Sorry for this misunderstanding.
BR,
Catalin
On 09/14/2015 03:31 PM, Damiano Porta wrote:
HI Catalin,
than you so much for you help.
Yes I found Lucene's FuzzyQuery, but i did not understand one passage. When
I check the term (with typos) against a Lucene Index to find the correct
form, why do I have to use DictionaryNameFinder? I mean..
1. I can create an index with all the correct names
2. CHecking each token against that index to find a match or a word (with a
specific "distance")
3. If I found something i "tag" that word as city without using
DictionaryNameFinder.
I mean, my "dictionary" will be this Lucene's index.
Correct?
Thank you!
Damiano
2015-09-14 13:10 GMT+02:00 Cătălin M. <[email protected]>:
A solution might be to check typos (Gogle, Gooogle) against a Lucene index
that would contain your dictionary of companies, too. Using the FuzzyQuery
you would find the correct form => "Google" and then use this correct orm
in your DictionaryNameFinder.
Please let me know if it seems feasible.
BR,
Catalin
On 09/13/2015 10:35 PM, Damiano Porta wrote:
Hi Catalin,
Can i use it with DictionaryNameFinder?
Thanks
Damiano
Il giorno Dom 13 Set 2015 21:08 Catalin Mititelu <
[email protected]>
ha scritto:
Hi Damiano,
You may try Lucene fuzzy query which is based on Levenstein distance.
BR,
Catalin
On 09/13/2015 09:59 PM, Damiano Porta wrote:
Hello,
I have created a very big dictionary of companies, it is around 3M.
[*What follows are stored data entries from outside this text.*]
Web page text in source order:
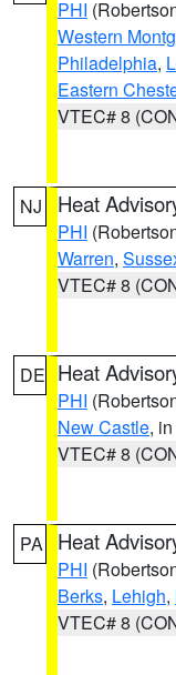
PHI
Western
Philadelphia,
Eastern
VTEC# 8
NJ Heat
PHI
Warren,
VTEC# 8
DE Heat
PHI
New Castle,
VTEC# 8
PA Heat
PHI
Berks, Lehigh,
VTEC# 8
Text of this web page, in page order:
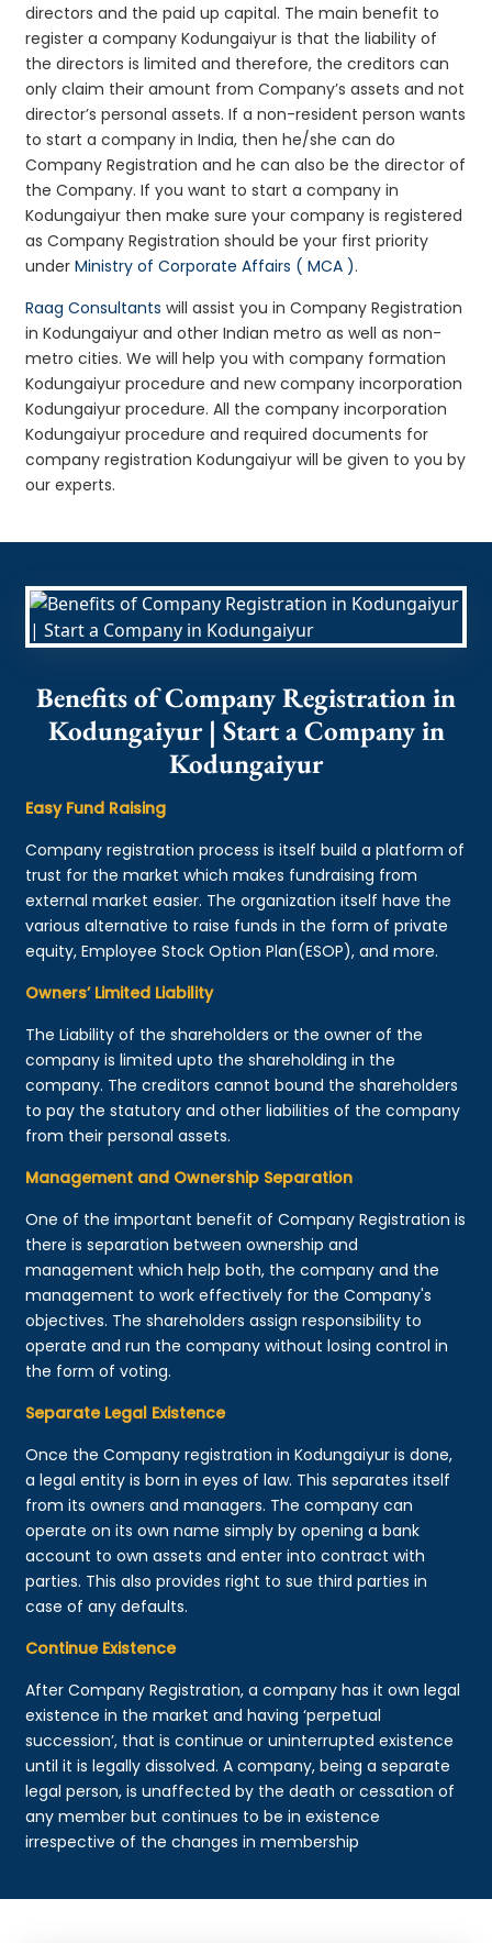
directors and the paid up capital. The main benefit to
register a company Kodungaiyur is that the liability of
the directors is limited and therefore, the creditors can
only claim their amount from Company’s assets and not
director’s personal assets. If a non-resident person wants
to start a company in India, then he/she can do
Company Registration and he can also be the director of
the Company. If you want to start a company in
Kodungaiyur then make sure your company is registered
as Company Registration should be your first priority
underMinistry of Corporate Affairs ( MCA ).
Raag Consultants will assist you in Company Registration
in Kodungaiyur and other Indian metro as well as non-
metro cities. We will help you with company formation
Kodungaiyur procedure and new company incorporation
Kodungaiyur procedure. All the company incorporation
Kodungaiyur procedure and required documents for
company registration Kodungaiyur will be given to you by
our experts.
Benefits of Company Registration in
Kodungaiyur | Start a Company in
Kodungaiyur
Easy Fund Raising
Company registration process is itself build a platform of
trust for the market which makes fundraising from
external market easier. The organization itself have the
various alternative to raise funds in the form of private
equity, Employee Stock Option Plan(ESOP), and more.
Owners’ Limited Liability
The Liability of the shareholders or the owner of the
company is limited upto the shareholding in the
company. The creditors cannot bound the shareholders
to pay the statutory and other liabilities of the company
from their personal assets.
Management and Ownership Separation
One of the important benefit of Company Registration is
there is separation between ownership and
management which help both, the company and the
management to work effectively for the Company's
objectives. The shareholders assign responsibility to
operate and run the company without losing control in
the form of voting.
Separate Legal Existence
Once the Company registration in Kodungaiyur is done,
a legal entity is born in eyes of law. This separates itself
from its owners and managers. The company can
operate on its own name simply by opening a bank
account to own assets and enter into contract with
parties. This also provides right to sue third parties in
case of any defaults.
Continue Existence
After Company Registration, a company has it own legal
existence in the market and having ‘perpetual
succession’, that is continue or uninterrupted existence
until it is legally dissolved. A company, being a separate
legal person, is unaffected by the death or cessation of
any member but continues to be in existence
irrespective of the changes in membership
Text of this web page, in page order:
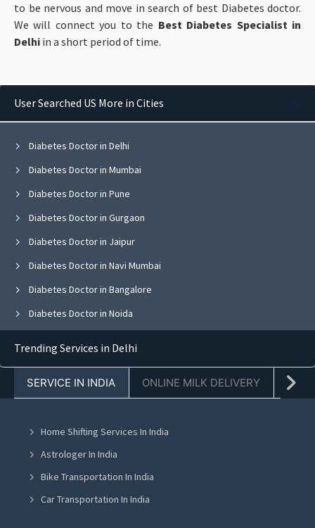
to be nervous and move in search of best Diabetes doctor.
We will connect you to the Best Diabetes Specialist in
Delhi in a short period of time.
User Searched US More in Cities
Diabetes Doctor in Delhi
Diabetes Doctor in Mumbai
Diabetes Doctor in Pune
Diabetes Doctor in Gurgaon
Diabetes Doctor in Jaipur
Diabetes Doctor in Navi Mumbai
Diabetes Doctor in Bangalore
Diabetes Doctor in Noida
Diabetes Doctor in Chandigarh
Diabetes Doctor in Jalandhar
Diabetes Doctor in Ludhiana
Diabetes Doctor in Amritsar
Diabetes Doctor in Greater Noida
Trending Services in Delhi
SERVICE IN INDIA ONLINE MILK DELIVERY
Home Shifting Services In India
Astrologer In India
Bike Transportation In India
Car Transportation In India
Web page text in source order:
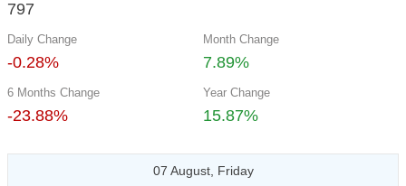
797
Daily Change
-0.28%
Month Change
7.89%
6 Months Change
-23.88%
Year Change
15.87%
07 August, Friday
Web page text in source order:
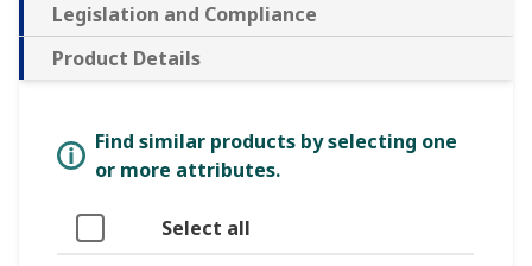
Legislation and Compliance
Product Details
Find similar products by selecting one
or more attributes.
Select all
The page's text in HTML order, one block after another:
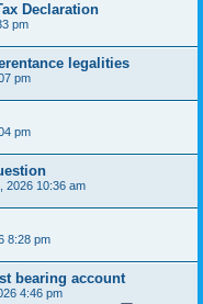
Declaration
pm
legalities
pm
pm
2026 10:36 am
8:28 pm
bearing account
4:46 pm
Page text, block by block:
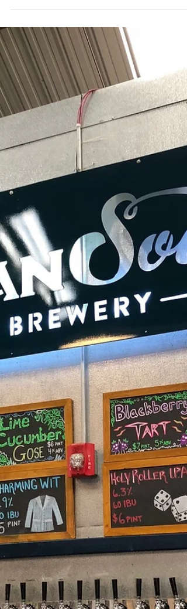
kind to Hogs for the Cause in their tenth year.
Hogs...
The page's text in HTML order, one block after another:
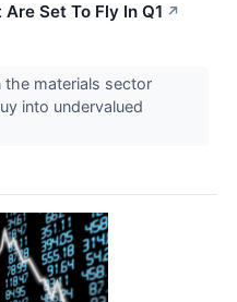
Set To Fly In Q1 ↗
materials sector
into undervalued
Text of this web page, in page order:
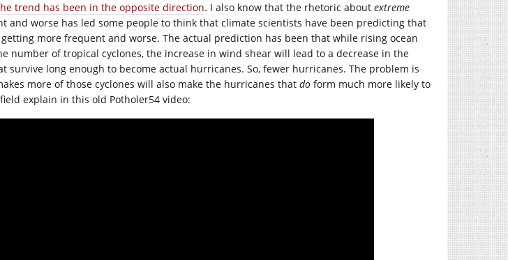
trend has been in the opposite direction. I also know that the rhetoric about extreme
and worse has led some people to think that climate scientists have been predicting that
more frequent and worse. The actual prediction has been that while rising ocean
number of tropical cyclones, the increase in wind shear will lead to a decrease in the
survive long enough to become actual hurricanes. So, fewer hurricanes. The problem is
more of those cyclones will also make the hurricanes that do form much more likely to
explain in this old Potholer54 video:
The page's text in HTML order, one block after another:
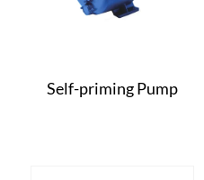
Self-priming Pump
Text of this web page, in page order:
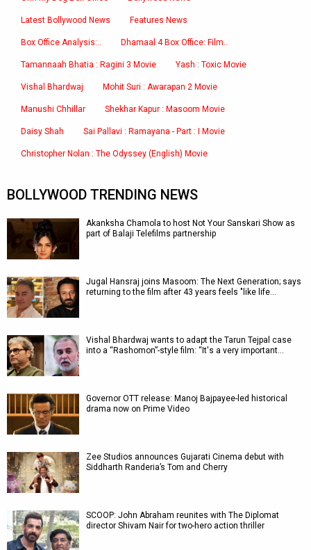
Latest Bollywood News Features News
Box Office Analysis:.. Dhamaal 4 Box Office: Film..
Tamannaah Bhatia : Ragini 3 Movie Yash : Toxic Movie
Vishal Bhardwaj Mohit Suri : Awarapan 2 Movie
Manushi Chhillar Shekhar Kapur : Masoom Movie
Daisy Shah Sai Pallavi : Ramayana - Part : I Movie
Christopher Nolan : The Odyssey (English) Movie
BOLLYWOOD TRENDING NEWS
Akanksha Chamola to host Not Your Sanskari Show as
part of Balaji Telefilms partnership
Jugal Hansraj joins Masoom: The Next Generation; says
returning to the film after 43 years feels "like life…
Vishal Bhardwaj wants to adapt the Tarun Tejpal case
into a “Rashomon”-style film: “It's a very important…
Governor OTT release: Manoj Bajpayee-led historical
drama now on Prime Video
Zee Studios announces Gujarati Cinema debut with
Siddharth Randeria’s Tom and Cherry
SCOOP: John Abraham reunites with The Diplomat
director Shivam Nair for two-hero action thriller
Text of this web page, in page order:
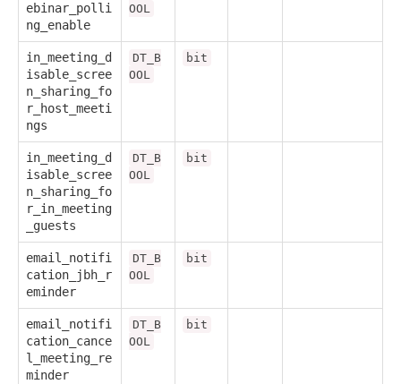
ebinar_polli
ng_enable
OOL
in_meeting_d
isable_scree
n_sharing_fo
r_host_meeti
ngs
DT_B
OOL
bit
in_meeting_d
isable_scree
n_sharing_fo
r_in_meeting
_guests
DT_B
OOL
bit
email_notifi
cation_jbh_r
eminder
DT_B
OOL
bit
email_notifi
cation_cance
l_meeting_re
minder
DT_B
OOL
bit
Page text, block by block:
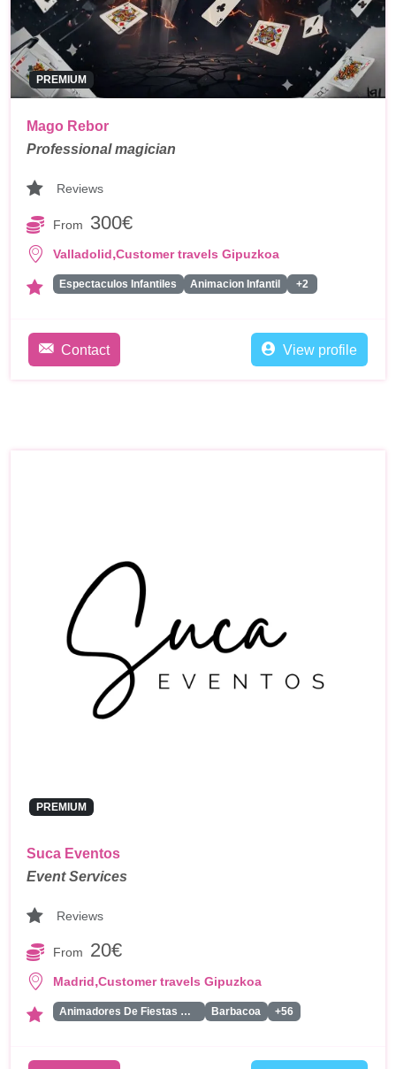
PREMIUM
Mago Rebor
Professional magician
Reviews
From 300€
Valladolid,Customer travels Gipuzkoa
Espectaculos Infantiles Animacion Infantil +2
Contact View profile
PREMIUM
Suca Eventos
Event Services
Reviews
From 20€
Madrid,Customer travels Gipuzkoa
Animadores De Fiestas Para Adultos Barbacoa +56
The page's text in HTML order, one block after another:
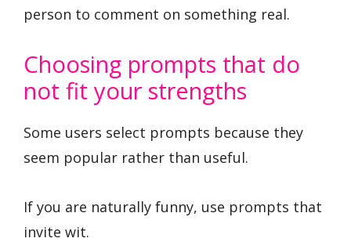
person to comment on something real.
Choosing prompts that do
not fit your strengths
Some users select prompts because they
seem popular rather than useful.
If you are naturally funny, use prompts that
invite wit.
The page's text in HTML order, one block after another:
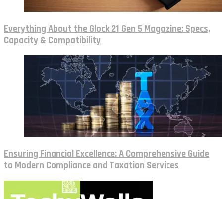
Everything About the Glock 21 Gen 5 Magazine: Specs,
Capacity & Compatibility
Ensuring Financial Excellence: A Comprehensive Guide
to Modern Compliance and Taxation Services
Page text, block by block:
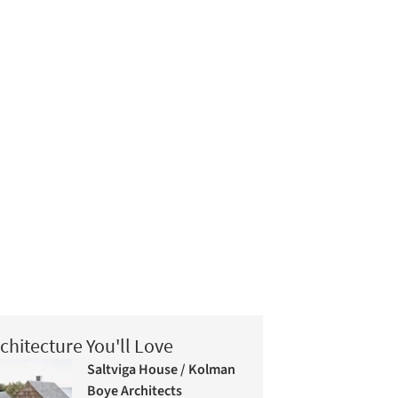
You'll Love
Saltviga House / Kolman
Boye Architects
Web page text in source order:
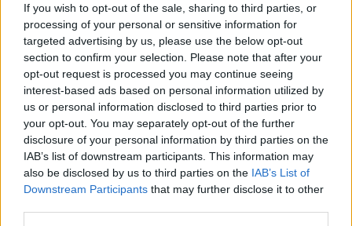
If you wish to opt-out of the sale, sharing to third parties, or
processing of your personal or sensitive information for
targeted advertising by us, please use the below opt-out
section to confirm your selection. Please note that after your
opt-out request is processed you may continue seeing
interest-based ads based on personal information utilized by
us or personal information disclosed to third parties prior to
your opt-out. You may separately opt-out of the further
disclosure of your personal information by third parties on the
IAB’s list of downstream participants. This information may
also be disclosed by us to third parties on the IAB’s List of
Downstream Participants that may further disclose it to other
Kovács Ágnesanna
Fazakas Júlia, Szőcs Erika, Kovács Ágnesanna
M.Simon Andrea, Molnár Csaba
Kovács Ágnesanna, Dióssi Gábor, M.Simon Andrea
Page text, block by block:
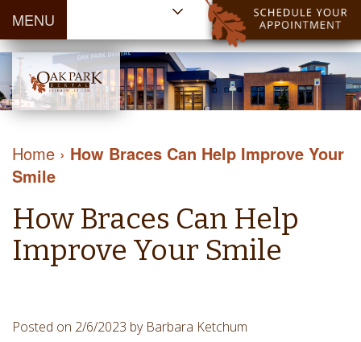
MENU
Home
About Us
Meet
Our
Meet
Tour
the
Patient
Information
Blog
Financing
Services
&
Cosmetic
Restorations
Dental
Reviews
Contact Us
Specials
Home › How Braces Can Help Improve Your
Smile
How Braces Can Help
Improve Your Smile
Posted on 2/6/2023 by Barbara Ketchum
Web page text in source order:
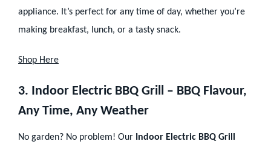
appliance. It’s perfect for any time of day, whether you’re
making breakfast, lunch, or a tasty snack.
Shop Here
3. Indoor Electric BBQ Grill – BBQ Flavour,
Any Time, Any Weather
No garden? No problem! Our Indoor Electric BBQ Grill
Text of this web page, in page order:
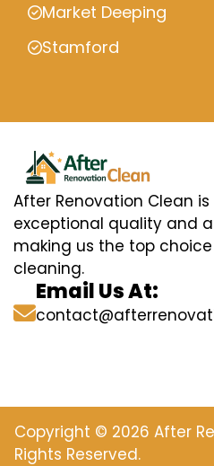
Market Deeping
Stamford
After Renovation Clean
exceptional quality and
making us the top
cleaning.
Email Us At:
Copyright © 2026 After
Rights Reserved.
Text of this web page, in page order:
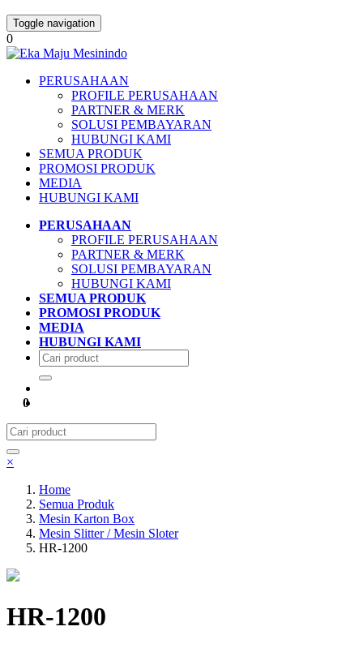
Toggle navigation
0
PERUSAHAAN
PROFILE PERUSAHAAN
PARTNER & MERK
SOLUSI PEMBAYARAN
HUBUNGI KAMI
SEMUA PRODUK
PROMOSI PRODUK
MEDIA
HUBUNGI KAMI
PERUSAHAAN
PROFILE PERUSAHAAN
PARTNER & MERK
SOLUSI PEMBAYARAN
HUBUNGI KAMI
SEMUA PRODUK
PROMOSI PRODUK
MEDIA
HUBUNGI KAMI
0
×
Home
Semua Produk
Mesin Karton Box
Mesin Slitter / Mesin Sloter
HR-1200
HR-1200
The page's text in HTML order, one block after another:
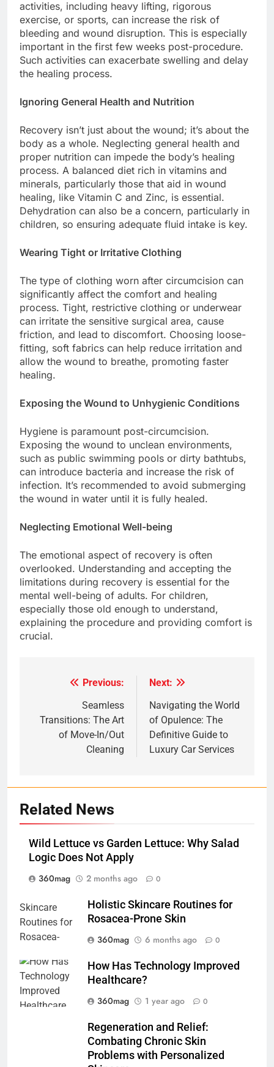
activities, including heavy lifting, rigorous
exercise, or sports, can increase the risk of
bleeding and wound disruption. This is especially
important in the first few weeks post-procedure.
Such activities can exacerbate swelling and delay
the healing process.
Ignoring General Health and Nutrition
Recovery isn’t just about the wound; it’s about the
body as a whole. Neglecting general health and
proper nutrition can impede the body’s healing
process. A balanced diet rich in vitamins and
minerals, particularly those that aid in wound
healing, like Vitamin C and Zinc, is essential.
Dehydration can also be a concern, particularly in
children, so ensuring adequate fluid intake is key.
Wearing Tight or Irritative Clothing
The type of clothing worn after circumcision can
significantly affect the comfort and healing
process. Tight, restrictive clothing or underwear
can irritate the sensitive surgical area, cause
friction, and lead to discomfort. Choosing loose-
fitting, soft fabrics can help reduce irritation and
allow the wound to breathe, promoting faster
healing.
Exposing the Wound to Unhygienic Conditions
Hygiene is paramount post-circumcision.
Exposing the wound to unclean environments,
such as public swimming pools or dirty bathtubs,
can introduce bacteria and increase the risk of
infection. It’s recommended to avoid submerging
the wound in water until it is fully healed.
Neglecting Emotional Well-being
The emotional aspect of recovery is often
overlooked. Understanding and accepting the
limitations during recovery is essential for the
mental well-being of adults. For children,
especially those old enough to understand,
explaining the procedure and providing comfort is
crucial.
navigation
Previous:
Seamless
Transitions: The Art
of Move-In/Out
Cleaning
Next:
Navigating the World
of Opulence: The
Definitive Guide to
Luxury Car Services
Related News
Wild Lettuce vs Garden Lettuce: Why Salad
Logic Does Not Apply
360mag
2 months ago 0
Holistic Skincare Routines for
Rosacea-Prone Skin
360mag
6 months ago 0
How Has Technology Improved
Healthcare?
360mag
1 year ago 0
Regeneration and Relief:
Combating Chronic Skin
Problems with Personalized
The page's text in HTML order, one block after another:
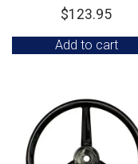
$123.95
Add to cart
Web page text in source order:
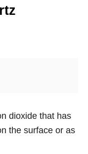
dioxide that has
the surface or as
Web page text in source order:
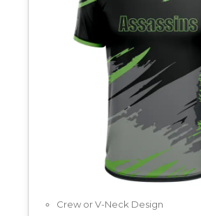
Crew or V-Neck Design
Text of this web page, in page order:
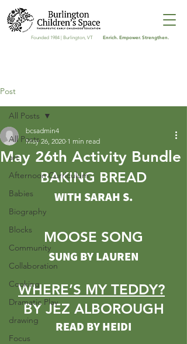
Enrich. Empower. Strengthen.
Founded 1984 | Burlington, VT
Post
All Posts
art
Afternoon Curriculum
Babies
Biography
Blocks
Community
Collaboration
Cooking
Dramatic Play
drawing
Focus
All Posts
May 26th Activity Bundle
bcsadmin4
May 26, 2020 1 min read
BAKING BREAD
WITH SARAH S.
MOOSE SONG
SUNG BY LAUREN
WHERE’S MY TEDDY?
BY JEZ ALBOROUGH
READ BY HEIDI
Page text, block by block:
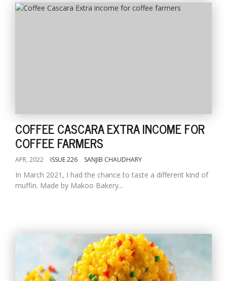
COFFEE CASCARA EXTRA INCOME FOR
COFFEE FARMERS
APR, 2022 ISSUE 226 SANJIB CHAUDHARY
In March 2021, I had the chance to taste a different kind of
muffin. Made by Makoo Bakery...
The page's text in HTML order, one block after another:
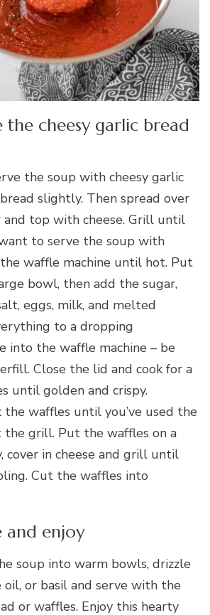
the cheesy garlic bread
the soup with cheesy garlic
slightly. Then spread over
top with cheese. Grill until
to serve the soup with
waffle machine until hot. Put
bowl, then add the sugar,
eggs, milk, and melted
to a dropping
into the waffle machine – be
Close the lid and cook for a
until golden and crispy.
the waffles until you’ve used the
the grill. Put the waffles on a
cover in cheese and grill until
Cut the waffles into
and enjoy
soup into warm bowls, drizzle
oil, or basil and serve with the
or waffles. Enjoy this hearty
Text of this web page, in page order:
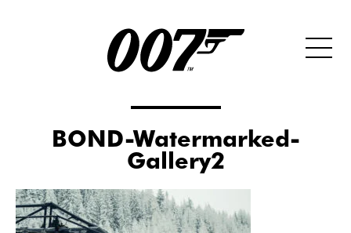
BOND-Watermarked-
Gallery2
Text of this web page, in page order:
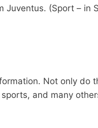
Juventus. (Sport – in
Not only do
and many
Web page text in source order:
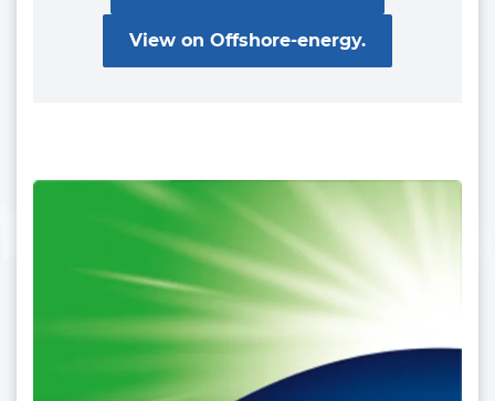
View on Offshore-energy.
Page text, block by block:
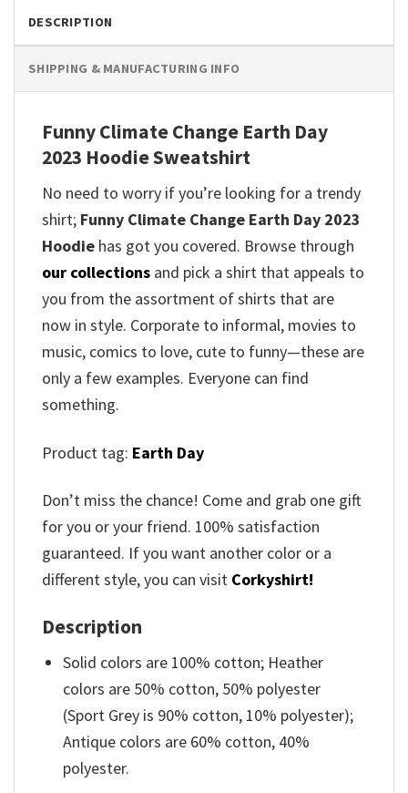
DESCRIPTION
SHIPPING & MANUFACTURING INFO
Funny Climate Change Earth Day
2023 Hoodie Sweatshirt
No need to worry if you’re looking for a trendy
shirt; Funny Climate Change Earth Day 2023
Hoodie has got you covered. Browse through
our collections and pick a shirt that appeals to
you from the assortment of shirts that are
now in style. Corporate to informal, movies to
music, comics to love, cute to funny—these are
only a few examples. Everyone can find
something.
Product tag: Earth Day
Don’t miss the chance! Come and grab one gift
for you or your friend. 100% satisfaction
guaranteed. If you want another color or a
different style, you can visit Corkyshirt!
Description
Solid colors are 100% cotton; Heather
colors are 50% cotton, 50% polyester
(Sport Grey is 90% cotton, 10% polyester);
Antique colors are 60% cotton, 40%
polyester.
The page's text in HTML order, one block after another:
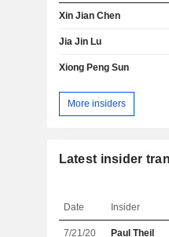
Xin Jian Chen
Jia Jin Lu
Xiong Peng Sun
More insiders
Latest insider
Date Insider
7/21/20 Paul Theil
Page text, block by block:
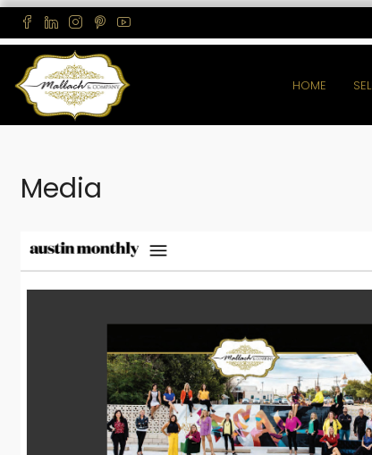
HOME
Media

At the moment i am using DictionaryNameFinder class, but I need to
implement something to find typos like Gogle/Gooogle Inc etc.
I read something about leveinstain distance, is this implementend in
OpenNLP?
It seems good but i read it takes a lot of times if the words are many
(my
case).
What should i do?
Thanks!
Damiano